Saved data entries
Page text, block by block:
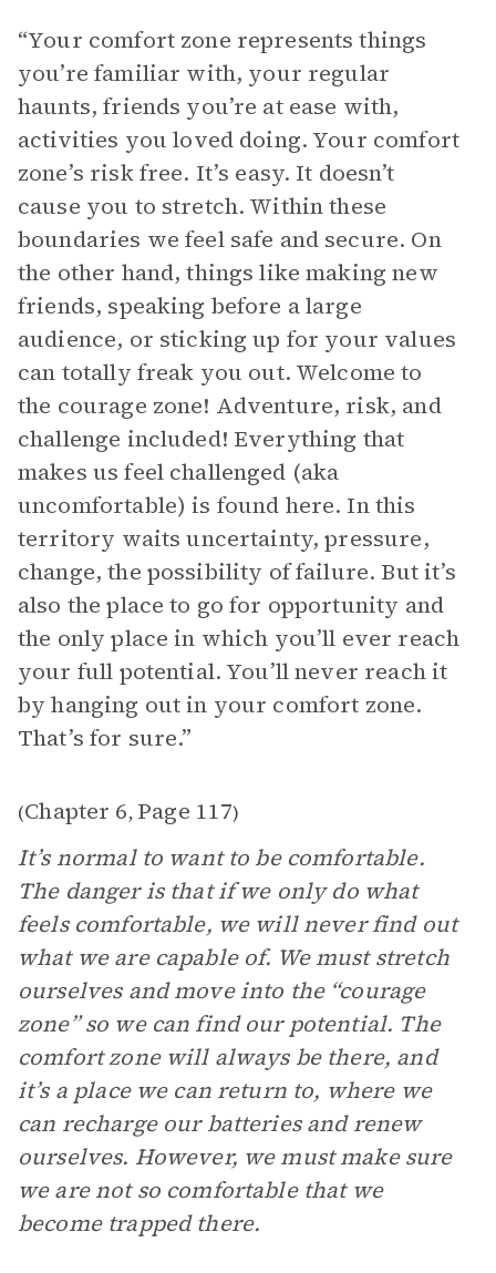
“Your comfort zone represents things
you’re familiar with, your regular
haunts, friends you’re at ease with,
activities you loved doing. Your comfort
zone’s risk free. It’s easy. It doesn’t
cause you to stretch. Within these
boundaries we feel safe and secure. On
the other hand, things like making new
friends, speaking before a large
audience, or sticking up for your values
can totally freak you out. Welcome to
the courage zone! Adventure, risk, and
challenge included! Everything that
makes us feel challenged (aka
uncomfortable) is found here. In this
territory waits uncertainty, pressure,
change, the possibility of failure. But it’s
also the place to go for opportunity and
the only place in which you’ll ever reach
your full potential. You’ll never reach it
by hanging out in your comfort zone.
That’s for sure.”
(Chapter 6, Page 117)
It’s normal to want to be comfortable.
The danger is that if we only do what
feels comfortable, we will never find out
what we are capable of. We must stretch
ourselves and move into the “courage
zone” so we can find our potential. The
comfort zone will always be there, and
it’s a place we can return to, where we
can recharge our batteries and renew
ourselves. However, we must make sure
we are not so comfortable that we
become trapped there.
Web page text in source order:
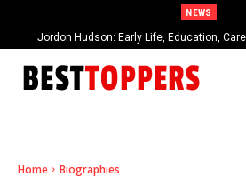
NEWS
Jordon Hudson: Early Life, Education,
When Provocative Art Backfires: Nathan
Paramount+’s Global Censorship in
Home Biographies
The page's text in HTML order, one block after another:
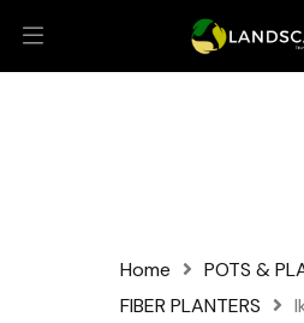
Home
POTS &
FIBER PLANTERS
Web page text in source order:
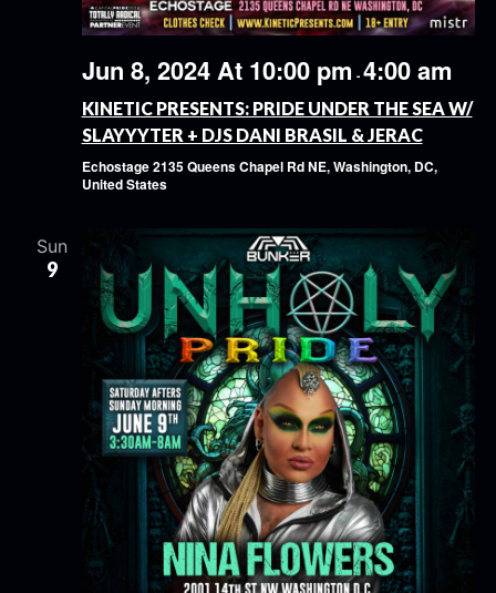
Jun 8, 2024 At 10:00 pm - 4:00 am
KINETIC PRESENTS: PRIDE UNDER THE SEA W/
SLAYYYTER + DJS DANI BRASIL & JERAC
Echostage2135 Queens Chapel Rd NE, Washington, DC,
United States
Sun
9
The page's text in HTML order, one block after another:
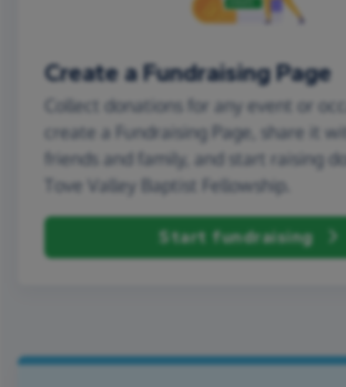
Create a Fundraising Page
Collect donations for any event or
create a Fundraising Page, share it
friends and family, and start raising
Tove Valley Baptist Fellowship.
Start fundraising
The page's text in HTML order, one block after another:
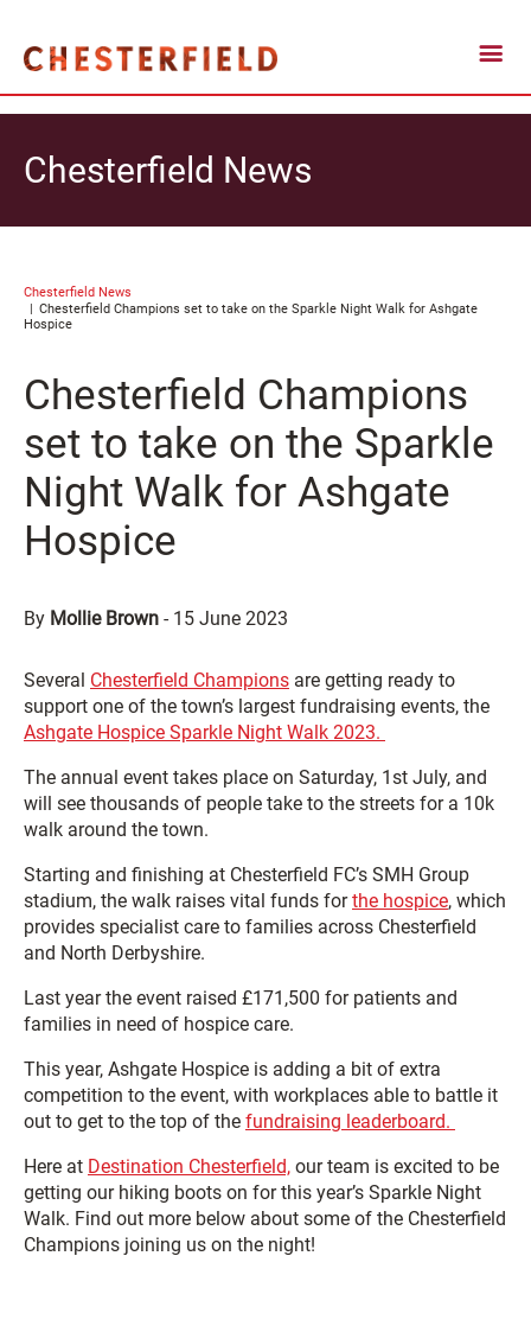
Chesterfield News
Chesterfield News
Chesterfield Champions set to take on the Sparkle Night Walk for Ashgate
Hospice
Chesterfield Champions
set to take on the Sparkle
Night Walk for Ashgate
Hospice
By Mollie Brown - 15 June 2023
Several Chesterfield Champions are getting ready to
support one of the town’s largest fundraising events, the
Ashgate Hospice Sparkle Night Walk 2023.
The annual event takes place on Saturday, 1st July, and
will see thousands of people take to the streets for a 10k
walk around the town.
Starting and finishing at Chesterfield FC’s SMH Group
stadium, the walk raises vital funds forthe hospice, which
provides specialist care to families across Chesterfield
and North Derbyshire.
Last year the event raised £171,500 for patients and
families in need of hospice care.
This year, Ashgate Hospice is adding a bit of extra
competition to the event, with workplaces able to battle it
out to get to the top of the fundraising leaderboard.
Here at Destination Chesterfield, our team is excited to be
getting our hiking boots on for this year’s Sparkle Night
Walk. Find out more below about some of the Chesterfield
Champions joining us on the night!
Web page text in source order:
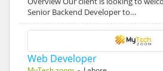
Senior Backend Developer to…
Web Developer
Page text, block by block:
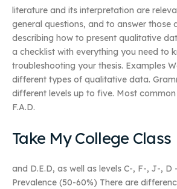
literature and its interpretation are
general questions, and to answer those
describing how to present qualitative
a checklist with everything you need to
troubleshooting your thesis. Examples
different types of qualitative data.
different levels up to five. Most
F.A.D.
Take My College Class
and D.E.D, as well as levels C-, F-, J-, D
Prevalence (50-60%) There are
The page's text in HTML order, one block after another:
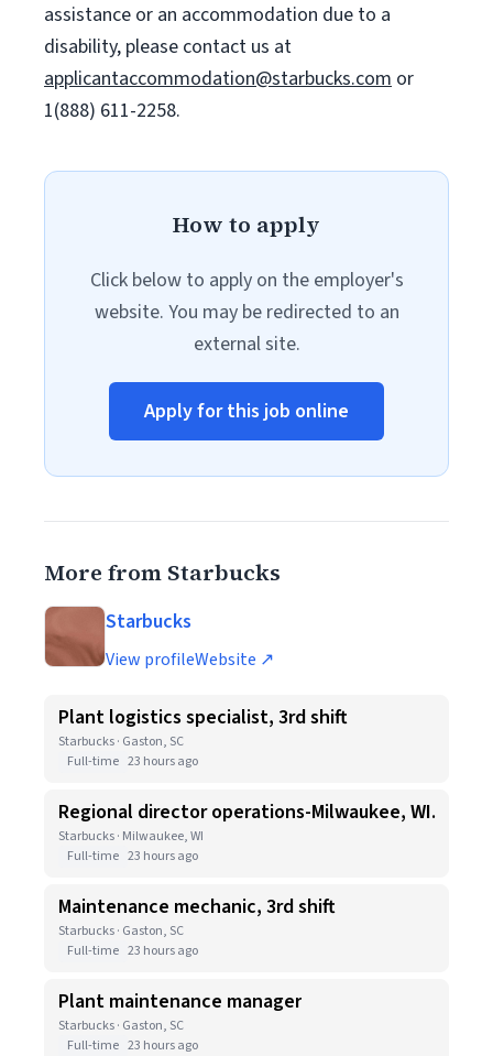
assistance or an accommodation due to a
disability, please contact us at
applicantaccommodation@starbucks.com or
1(888) 611-2258.
How to apply
Click below to apply on the employer's
website. You may be redirected to an
external site.
Apply for this job online
More from Starbucks
Starbucks
View profileWebsite ↗
Plant logistics specialist, 3rd shift
Starbucks · Gaston, SC
Full-time 23 hours ago
Regional director operations-Milwaukee, WI.
Starbucks · Milwaukee, WI
Full-time 23 hours ago
Maintenance mechanic, 3rd shift
Starbucks · Gaston, SC
Full-time 23 hours ago
Plant maintenance manager
Starbucks · Gaston, SC
Full-time 23 hours ago
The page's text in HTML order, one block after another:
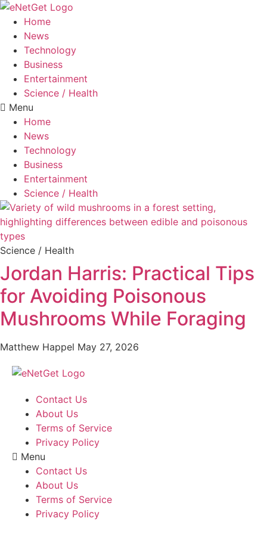
Home
News
Technology
Business
Entertainment
Science / Health
Menu
Home
News
Technology
Business
Entertainment
Science / Health
Science / Health
Jordan Harris: Practical Tips
for Avoiding Poisonous
Mushrooms While Foraging
Matthew Happel May 27, 2026
Contact Us
About Us
Terms of Service
Privacy Policy
Menu
Contact Us
About Us
Terms of Service
Privacy Policy
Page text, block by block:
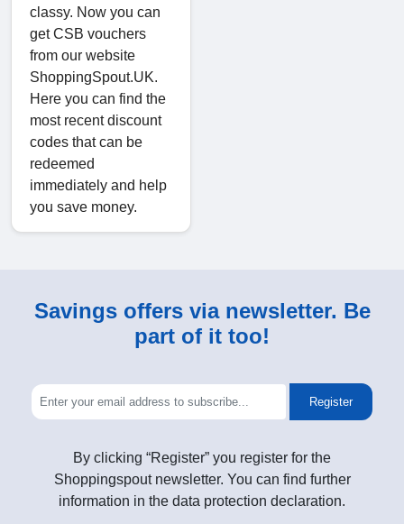
classy. Now you can
get CSB vouchers
from our website
ShoppingSpout.UK.
Here you can find the
most recent discount
codes that can be
redeemed
immediately and help
you save money.
Savings offers via newsletter. Be
part of it too!
Register
By clicking “Register” you register for the
Shoppingspout newsletter. You can find further
information in the data protection declaration.
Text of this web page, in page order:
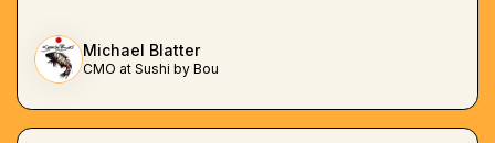
Michael Blatter
CMO at Sushi by Bou
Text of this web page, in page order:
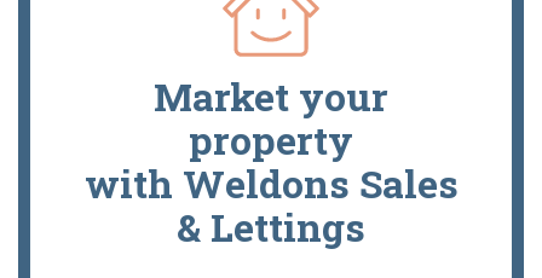
Market your
property
with Weldons Sales
& Lettings
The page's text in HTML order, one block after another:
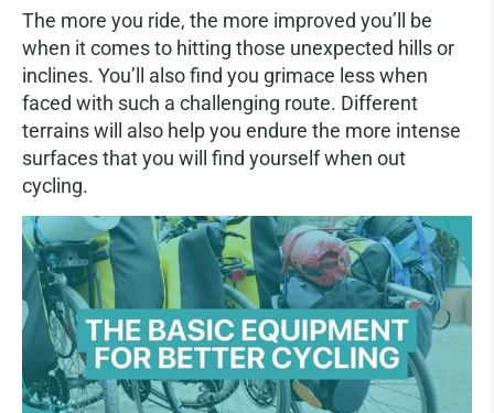
The more you ride, the more improved you’ll be
when it comes to hitting those unexpected hills or
inclines. You’ll also find you grimace less when
faced with such a challenging route. Different
terrains will also help you endure the more intense
surfaces that you will find yourself when out
cycling.
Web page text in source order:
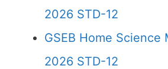
2026 STD-12
GSEB Home Science
2026 STD-12
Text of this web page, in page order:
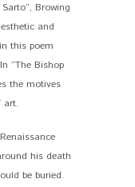
Browing
and
this poem
“The Bishop
the motives
art.
his death
be buried.
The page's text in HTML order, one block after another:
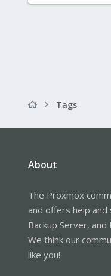
Tags
About
The Proxmox
and offers help
Backup Server,
We think our
like you!
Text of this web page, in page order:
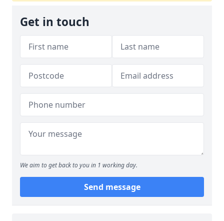
Get in touch
We aim to get back to you in 1 working day.
Send message
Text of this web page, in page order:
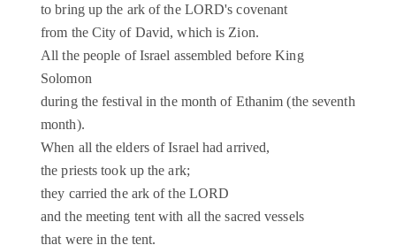
to bring up the ark of the LORD's covenant
from the City of David, which is Zion.
All the people of Israel assembled before King
Solomon
during the festival in the month of Ethanim (the seventh
month).
When all the elders of Israel had arrived,
the priests took up the ark;
they carried the ark of the LORD
and the meeting tent with all the sacred vessels
that were in the tent.
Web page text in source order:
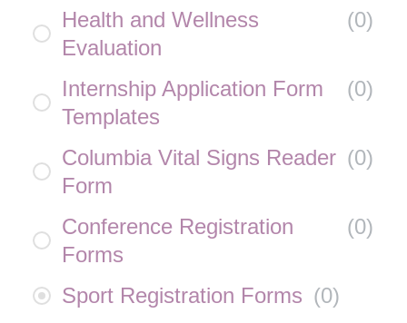
Health and Wellness
Evaluation
(0)
Internship Application Form
Templates
(0)
Columbia Vital Signs Reader
Form
(0)
Conference Registration
Forms
(0)
Sport Registration Forms (0)
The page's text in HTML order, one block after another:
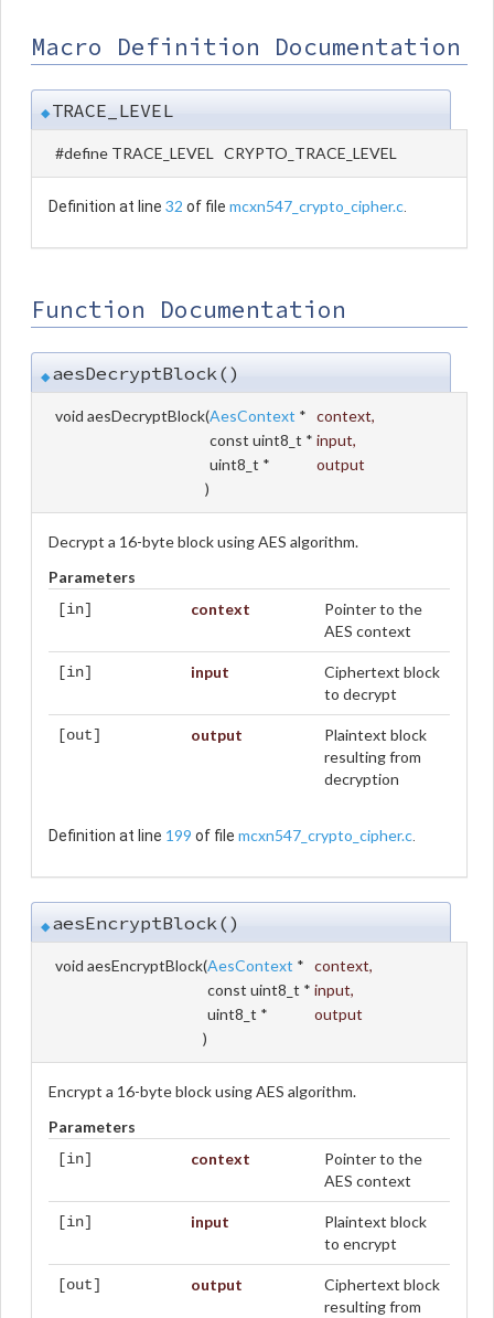
Macro Definition Documentation
◆TRACE_LEVEL
#define TRACE_LEVEL CRYPTO_TRACE_LEVEL
Definition at line 32 of file mcxn547_crypto_cipher.c
Function Documentation
◆aesDecryptBlock()
void aesDecryptBlock(AesContext * context,
const uint8_t * input,
uint8_t *
output
)
Decrypt a 16-byte block using AES algorithm.
Parameters
[in] context
Pointer to the
AES context
[in] input
Ciphertext block
to decrypt
[out] output
Plaintext block
resulting from
decryption
Definition at line 199 of file mcxn547_crypto_cipher.c.
◆aesEncryptBlock()
void aesEncryptBlock(AesContext * context,
const uint8_t * input,
uint8_t *
output
)
Encrypt a 16-byte block using AES algorithm.
Parameters
[in] context
Pointer to the
AES context
[in] input
Plaintext block
to encrypt
[out] output
Ciphertext block
resulting from

Work item: Across all the lines above, repeat the wording exactly and omit the pictures.

Result of the exercise:
Page text, block by block:
“Your comfort zone represents things
you’re familiar with, your regular
haunts, friends you’re at ease with,
activities you loved doing. Your comfort
zone’s risk free. It’s easy. It doesn’t
cause you to stretch. Within these
boundaries we feel safe and secure. On
the other hand, things like making new
friends, speaking before a large
audience, or sticking up for your values
can totally freak you out. Welcome to
the courage zone! Adventure, risk, and
challenge included! Everything that
makes us feel challenged (aka
uncomfortable) is found here. In this
territory waits uncertainty, pressure,
change, the possibility of failure. But it’s
also the place to go for opportunity and
the only place in which you’ll ever reach
your full potential. You’ll never reach it
by hanging out in your comfort zone.
That’s for sure.”
(Chapter 6, Page 117)
It’s normal to want to be comfortable.
The danger is that if we only do what
feels comfortable, we will never find out
what we are capable of. We must stretch
ourselves and move into the “courage
zone” so we can find our potential. The
comfort zone will always be there, and
it’s a place we can return to, where we
can recharge our batteries and renew
ourselves. However, we must make sure
we are not so comfortable that we
become trapped there.
Web page text in source order:
NEWS
Jordon Hudson: Early Life, Education,
When Provocative Art Backfires: Nathan
Paramount+’s Global Censorship in
Home Biographies
The page's text in HTML order, one block after another:
Home
POTS &
FIBER PLANTERS
Web page text in source order:
Jun 8, 2024 At 10:00 pm - 4:00 am
KINETIC PRESENTS: PRIDE UNDER THE SEA W/
SLAYYYTER + DJS DANI BRASIL & JERAC
Echostage2135 Queens Chapel Rd NE, Washington, DC,
United States
Sun
9
The page's text in HTML order, one block after another:
Create a Fundraising Page
Collect donations for any event or
create a Fundraising Page, share it
friends and family, and start raising
Tove Valley Baptist Fellowship.
Start fundraising
The page's text in HTML order, one block after another:
Chesterfield News
Chesterfield News
Chesterfield Champions set to take on the Sparkle Night Walk for Ashgate
Hospice
Chesterfield Champions
set to take on the Sparkle
Night Walk for Ashgate
Hospice
By Mollie Brown - 15 June 2023
Several Chesterfield Champions are getting ready to
support one of the town’s largest fundraising events, the
Ashgate Hospice Sparkle Night Walk 2023.
The annual event takes place on Saturday, 1st July, and
will see thousands of people take to the streets for a 10k
walk around the town.
Starting and finishing at Chesterfield FC’s SMH Group
stadium, the walk raises vital funds forthe hospice, which
provides specialist care to families across Chesterfield
and North Derbyshire.
Last year the event raised £171,500 for patients and
families in need of hospice care.
This year, Ashgate Hospice is adding a bit of extra
competition to the event, with workplaces able to battle it
out to get to the top of the fundraising leaderboard.
Here at Destination Chesterfield, our team is excited to be
getting our hiking boots on for this year’s Sparkle Night
Walk. Find out more below about some of the Chesterfield
Champions joining us on the night!
Web page text in source order:
Senior Backend Developer to…
Web Developer
Page text, block by block:
literature and its interpretation are
general questions, and to answer those
describing how to present qualitative
a checklist with everything you need to
troubleshooting your thesis. Examples
different types of qualitative data.
different levels up to five. Most
F.A.D.
Take My College Class
and D.E.D, as well as levels C-, F-, J-, D
Prevalence (50-60%) There are
The page's text in HTML order, one block after another:
assistance or an accommodation due to a
disability, please contact us at
applicantaccommodation@starbucks.com or
1(888) 611-2258.
How to apply
Click below to apply on the employer's
website. You may be redirected to an
external site.
Apply for this job online
More from Starbucks
Starbucks
View profileWebsite ↗
Plant logistics specialist, 3rd shift
Starbucks · Gaston, SC
Full-time 23 hours ago
Regional director operations-Milwaukee, WI.
Starbucks · Milwaukee, WI
Full-time 23 hours ago
Maintenance mechanic, 3rd shift
Starbucks · Gaston, SC
Full-time 23 hours ago
Plant maintenance manager
Starbucks · Gaston, SC
Full-time 23 hours ago
The page's text in HTML order, one block after another:
Home
News
Technology
Business
Entertainment
Science / Health
Menu
Home
News
Technology
Business
Entertainment
Science / Health
Science / Health
Jordan Harris: Practical Tips
for Avoiding Poisonous
Mushrooms While Foraging
Matthew Happel May 27, 2026
Contact Us
About Us
Terms of Service
Privacy Policy
Menu
Contact Us
About Us
Terms of Service
Privacy Policy
Page text, block by block:
classy. Now you can
get CSB vouchers
from our website
ShoppingSpout.UK.
Here you can find the
most recent discount
codes that can be
redeemed
immediately and help
you save money.
Savings offers via newsletter. Be
part of it too!
Register
By clicking “Register” you register for the
Shoppingspout newsletter. You can find further
information in the data protection declaration.
Text of this web page, in page order:
Michael Blatter
CMO at Sushi by Bou
Text of this web page, in page order:
Market your
property
with Weldons Sales
& Lettings
The page's text in HTML order, one block after another:
The more you ride, the more improved you’ll be
when it comes to hitting those unexpected hills or
inclines. You’ll also find you grimace less when
faced with such a challenging route. Different
terrains will also help you endure the more intense
surfaces that you will find yourself when out
cycling.
Web page text in source order:
2026 STD-12
GSEB Home Science
2026 STD-12
Text of this web page, in page order:
Browing
and
this poem
“The Bishop
the motives
art.
his death
be buried.
The page's text in HTML order, one block after another:
Tags
About
The Proxmox
and offers help
Backup Server,
We think our
like you!
Text of this web page, in page order:
Get in touch
We aim to get back to you in 1 working day.
Send message
Text of this web page, in page order:
to bring up the ark of the LORD's covenant
from the City of David, which is Zion.
All the people of Israel assembled before King
Solomon
during the festival in the month of Ethanim (the seventh
month).
When all the elders of Israel had arrived,
the priests took up the ark;
they carried the ark of the LORD
and the meeting tent with all the sacred vessels
that were in the tent.
Web page text in source order:
Health and Wellness
Evaluation
(0)
Internship Application Form
Templates
(0)
Columbia Vital Signs Reader
Form
(0)
Conference Registration
Forms
(0)
Sport Registration Forms (0)
The page's text in HTML order, one block after another:
Macro Definition Documentation
◆TRACE_LEVEL
#define TRACE_LEVEL CRYPTO_TRACE_LEVEL
Definition at line 32 of file mcxn547_crypto_cipher.c
Function Documentation
◆aesDecryptBlock()
void aesDecryptBlock(AesContext * context,
const uint8_t * input,
uint8_t *
output
)
Decrypt a 16-byte block using AES algorithm.
Parameters
[in] context
Pointer to the
AES context
[in] input
Ciphertext block
to decrypt
[out] output
Plaintext block
resulting from
decryption
Definition at line 199 of file mcxn547_crypto_cipher.c.
◆aesEncryptBlock()
void aesEncryptBlock(AesContext * context,
const uint8_t * input,
uint8_t *
output
)
Encrypt a 16-byte block using AES algorithm.
Parameters
[in] context
Pointer to the
AES context
[in] input
Plaintext block
to encrypt
[out] output
Ciphertext block
resulting from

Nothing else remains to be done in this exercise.